Exercise prompt >> Reduce the material below to its lines containing "Código".

Available data >>
■ ■ ■ ■
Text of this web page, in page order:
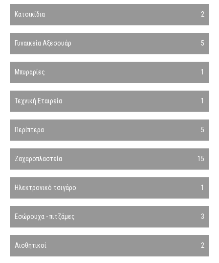
Κατοικίδια 2
Γυναικεία Αξεσουάρ 5
Μπυραρίες 1
Τεχνική Εταιρεία 1
Περίπτερα 5
Ζαχαροπλαστεία 15
Ηλεκτρονικό τσιγάρο 1
Εσώρουχα - πιτζάμες 3
Αισθητικοί 2
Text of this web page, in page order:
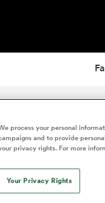
process your personal
and to provide
privacy rights. For more
Your Privacy Rights
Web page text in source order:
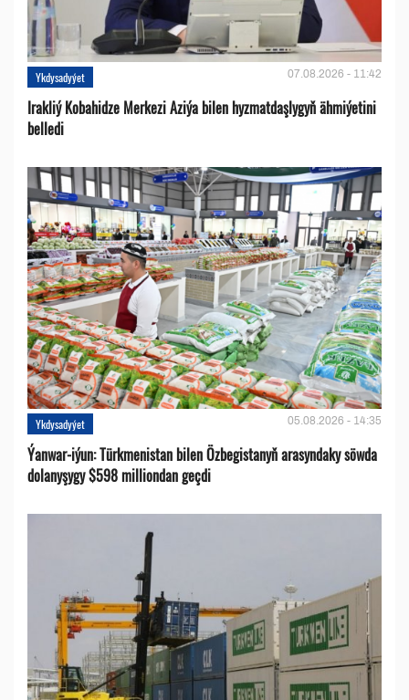
Ykdysadyýet 07.08.2026 - 11:42
Irakliý Kobahidze Merkezi Aziýa bilen hyzmatdaşlygyň ähmiýetini
belledi
Ykdysadyýet 05.08.2026 - 14:35
Ýanwar-iýun: Türkmenistan bilen Özbegistanyň arasyndaky söwda
dolanyşygy $598 milliondan geçdi
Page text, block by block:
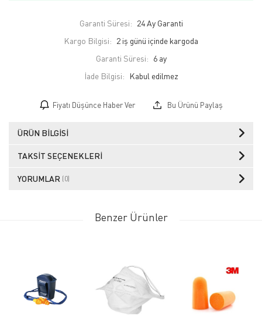
Garanti Süresi: 24 Ay Garanti
Kargo Bilgisi: 2 iş günü içinde kargoda
Garanti Süresi: 6 ay
İade Bilgisi:
Fiyatı Düşünce Haber Ver Bu Ürünü Paylaş
ÜRÜN BILGISI
TAKSIT SEÇENEKLERI
YORUMLAR (0)
Benzer Ürünler
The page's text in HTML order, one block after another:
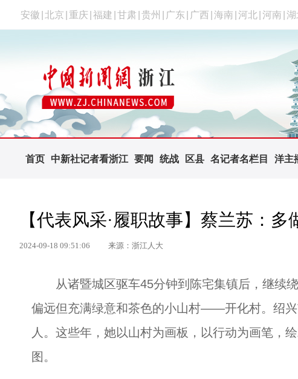
安徽 北京 重庆 福建 甘肃 贵州 广东 广西 海南 河北 河南 湖
首页 中新社记者看浙江 要闻 统战 区县 名记者名栏目 洋主
【代表风采·履职故事】蔡兰苏：
2024-09-18 09:51:06 来源：浙江人大
从诸暨城区驱车45分钟到陈宅集镇后，继续绕
偏远但充满绿意和茶色的小山村——开化村。绍
人。这些年，她以山村为画板，以行动为画笔，
图。
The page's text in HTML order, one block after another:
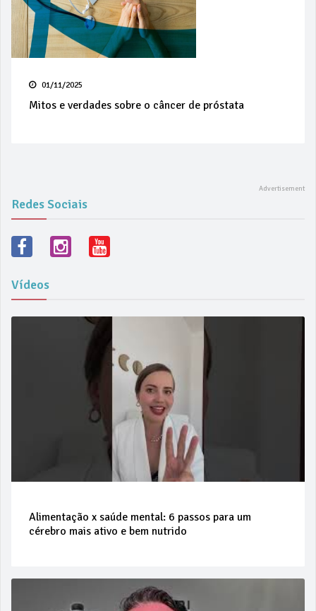
01/11/2025
Mitos e verdades sobre o câncer de próstata
Redes Sociais
Vídeos
Alimentação x saúde mental: 6 passos para um
cérebro mais ativo e bem nutrido
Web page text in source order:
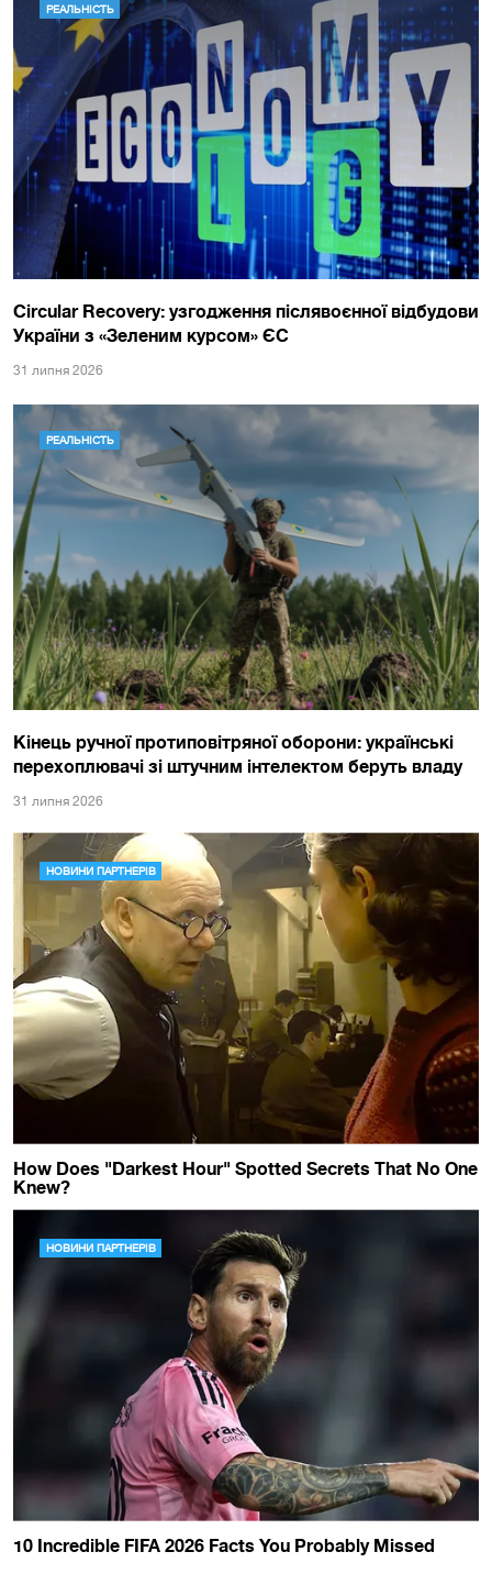
РЕАЛЬНІСТЬ
Circular Recovery: узгодження післявоєнної відбудови
України з «Зеленим курсом» ЄС
31 липня 2026
РЕАЛЬНІСТЬ
Кінець ручної протиповітряної оборони: українські
перехоплювачі зі штучним інтелектом беруть владу
31 липня 2026
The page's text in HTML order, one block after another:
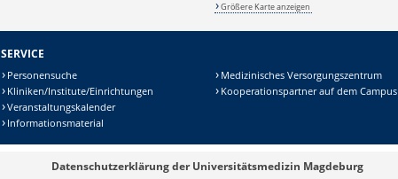
Größere Karte anzeigen
SERVICE
Personensuche
Kliniken/Institute/Einrichtungen
Veranstaltungskalender
Informationsmaterial
Medizinisches Versorgungszentrum
Kooperationspartner auf dem Campus
Datenschutzerklärung der Universitätsmedizin Magdeburg
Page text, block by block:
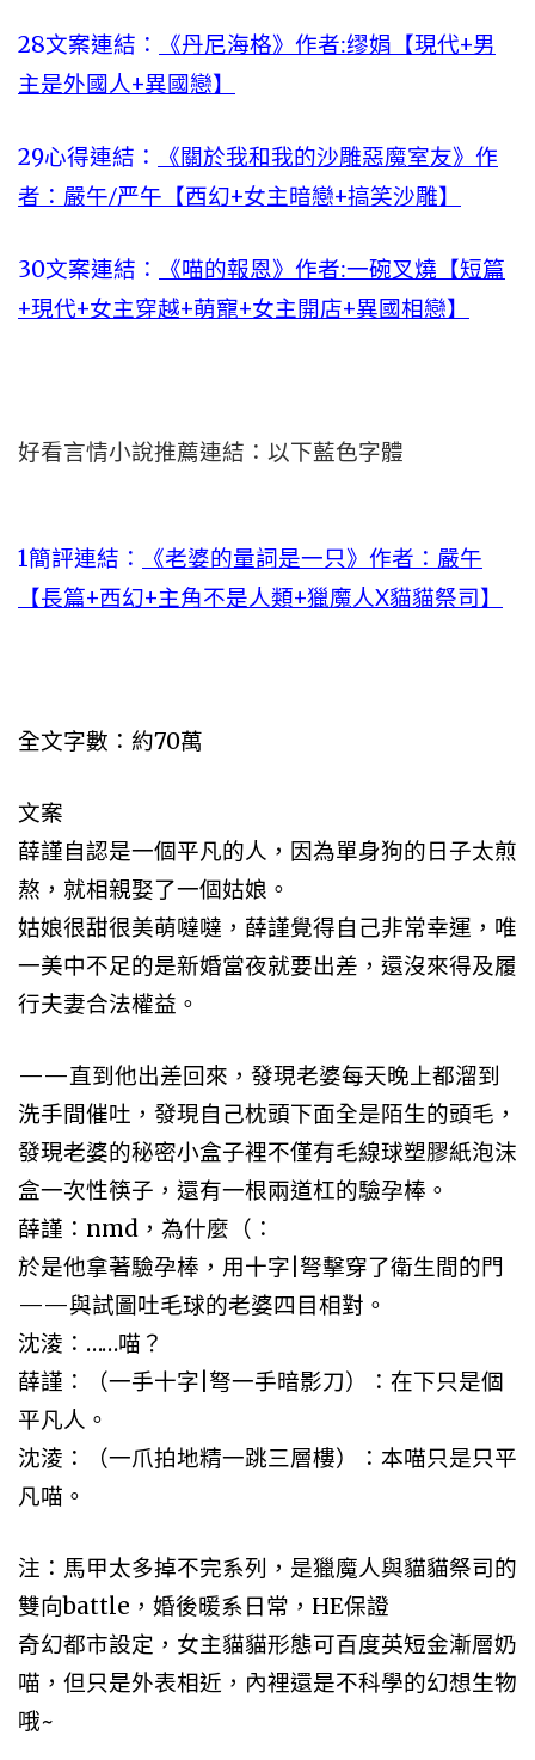
28文案連結：
《丹尼海格》作者:缪娟【現代+男
主是外國人+異國戀】
29心得連結：
《關於我和我的沙雕惡魔室友》作
者：嚴午/严午【西幻+女主暗戀+搞笑沙雕】
30文案連結：
《喵的報恩》作者:一碗叉燒【短篇
+現代+女主穿越+萌寵+女主開店+異國相戀】
好看言情小說推薦連結：以下藍色字體
1簡評連結：
《老婆的量詞是一只》作者：嚴午
【長篇+西幻+主角不是人類+獵魔人X貓貓祭司】
全文字數：約70萬
文案
薛謹自認是一個平凡的人，因為單身狗的日子太煎
熬，就相親娶了一個姑娘。
姑娘很甜很美萌噠噠，薛謹覺得自己非常幸運，唯
一美中不足的是新婚當夜就要出差，還沒來得及履
行夫妻合法權益。
——直到他出差回來，發現老婆每天晚上都溜到
洗手間催吐，發現自己枕頭下面全是陌生的頭毛，
發現老婆的秘密小盒子裡不僅有毛線球塑膠紙泡沫
盒一次性筷子，還有一根兩道杠的驗孕棒。
薛謹：nmd，為什麼（：
於是他拿著驗孕棒，用十字|弩擊穿了衛生間的門
——與試圖吐毛球的老婆四目相對。
沈淩：……喵？
薛謹：（一手十字|弩一手暗影刀）：在下只是個
平凡人。
沈淩：（一爪拍地精一跳三層樓）：本喵只是只平
凡喵。
注：馬甲太多掉不完系列，是獵魔人與貓貓祭司的
雙向battle，婚後暖系日常，HE保證
奇幻都市設定，女主貓貓形態可百度英短金漸層奶
喵，但只是外表相近，內裡還是不科學的幻想生物
哦~
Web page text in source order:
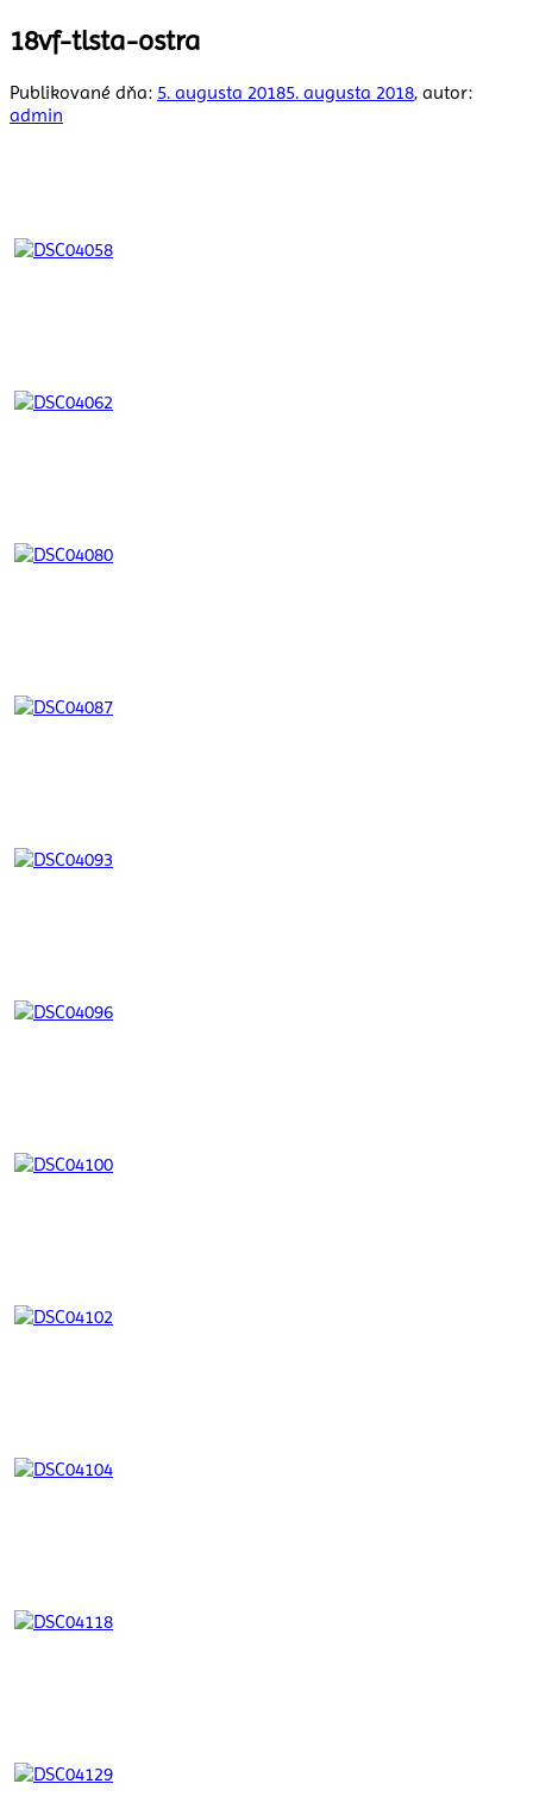
18vf-tlsta-ostra
Publikované dňa: 5. augusta 20185. augusta 2018, autor:
admin
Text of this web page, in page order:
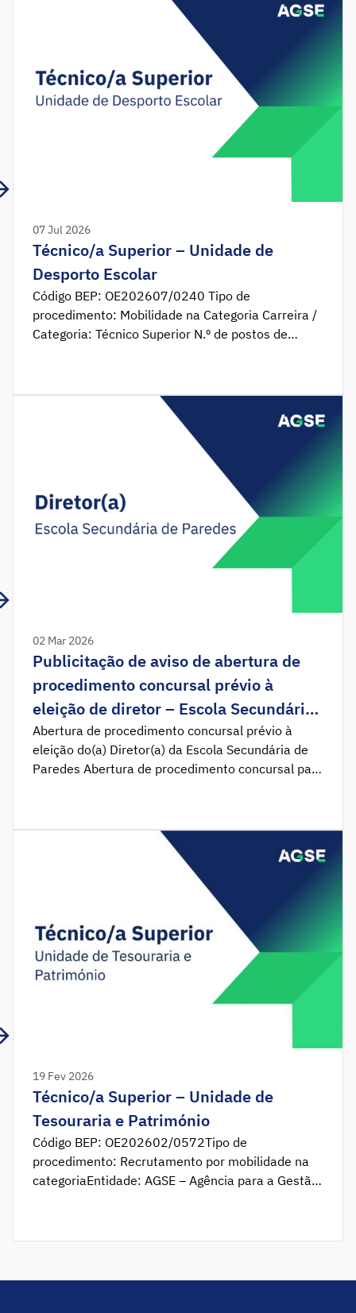
07 Jul 2026
Técnico/a Superior – Unidade de
Desporto Escolar
Código BEP: OE202607/0240 Tipo de
procedimento: Mobilidade na Categoria Carreira /
Categoria: Técnico Superior N.º de postos de
2026 Enquadramento A Agência para a Gestão do
Sistema Educativo, I. P. (AGSE, I. P.) promove
procedimento de mobilidade interna para o […]
02 Mar 2026
Publicitação de aviso de abertura de
procedimento concursal prévio à
eleição de diretor – Escola Secundária
de Paredes
Abertura de procedimento concursal prévio à
eleição do(a) Diretor(a) da Escola Secundária de
Paredes Abertura de procedimento concursal para
2026-2030. Foi publicado em Diário da República
o Aviso n.º 417920262que determina a abertura
do procedimento concursal prévio à eleição do(a)
19 Fev 2026
Técnico/a Superior – Unidade de
Tesouraria e Património
Código BEP: OE202602/0572Tipo de
procedimento: Recrutamento por mobilidade na
categoriaEntidade: AGSE – Agência para a Gestão
Enquadramento A Agência para a Gestão do
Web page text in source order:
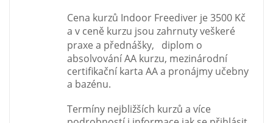
Cena kurzů Indoor Freediver je 3500 Kč
a v ceně kurzu jsou zahrnutyveškeré
praxe a přednášky,
diplom o
absolvování AA kurzu, mezinárodní
certifikační karta AA a pronájmy učebny
a bazénu.
Termíny nejbližších kurzů a více
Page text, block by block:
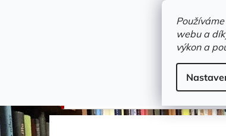
webu a
výkon a
Novinky
Beheim-
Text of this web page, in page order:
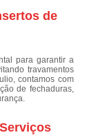
de
para garantir a
travamentos
contamos com
de fechaduras,
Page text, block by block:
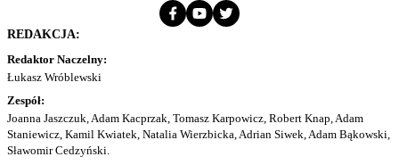
REDAKCJA:
Redaktor Naczelny:
Łukasz Wróblewski
Zespół:
Joanna Jaszczuk, Adam Kacprzak, Tomasz Karpowicz, Robert Knap, Adam
Staniewicz, Kamil Kwiatek, Natalia Wierzbicka, Adrian Siwek, Adam Bąkowski,
Sławomir Cedzyński.
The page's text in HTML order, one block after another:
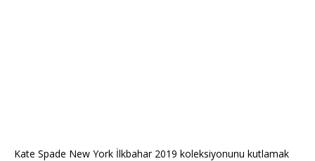
Kate Spade New York İlkbahar 2019 koleksiyonunu kutlamak
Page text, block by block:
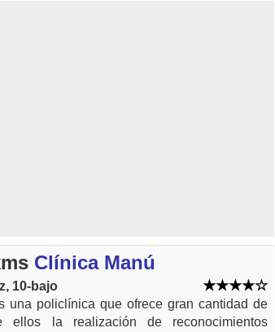
Clínica Manú
10-bajo
una policlínica que ofrece gran cantidad de
ellos la realización de reconocimientos
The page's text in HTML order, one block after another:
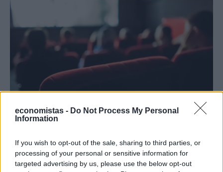
economistas - Do Not Process My Personal
Information
If you wish to opt-out of the sale, sharing to third parties, or
processing of your personal or sensitive information for
targeted advertising by us, please use the below opt-out
STORIES
ταινίες
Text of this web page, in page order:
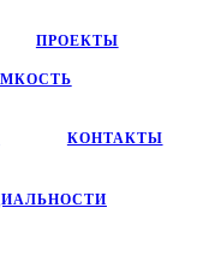
ПРОЕКТЫ
КОНТАКТЫ
■ ■ ■ ■
Task output >>
Código BEP: OE202607/0240 Tipo de
Código BEP: OE202602/0572Tipo de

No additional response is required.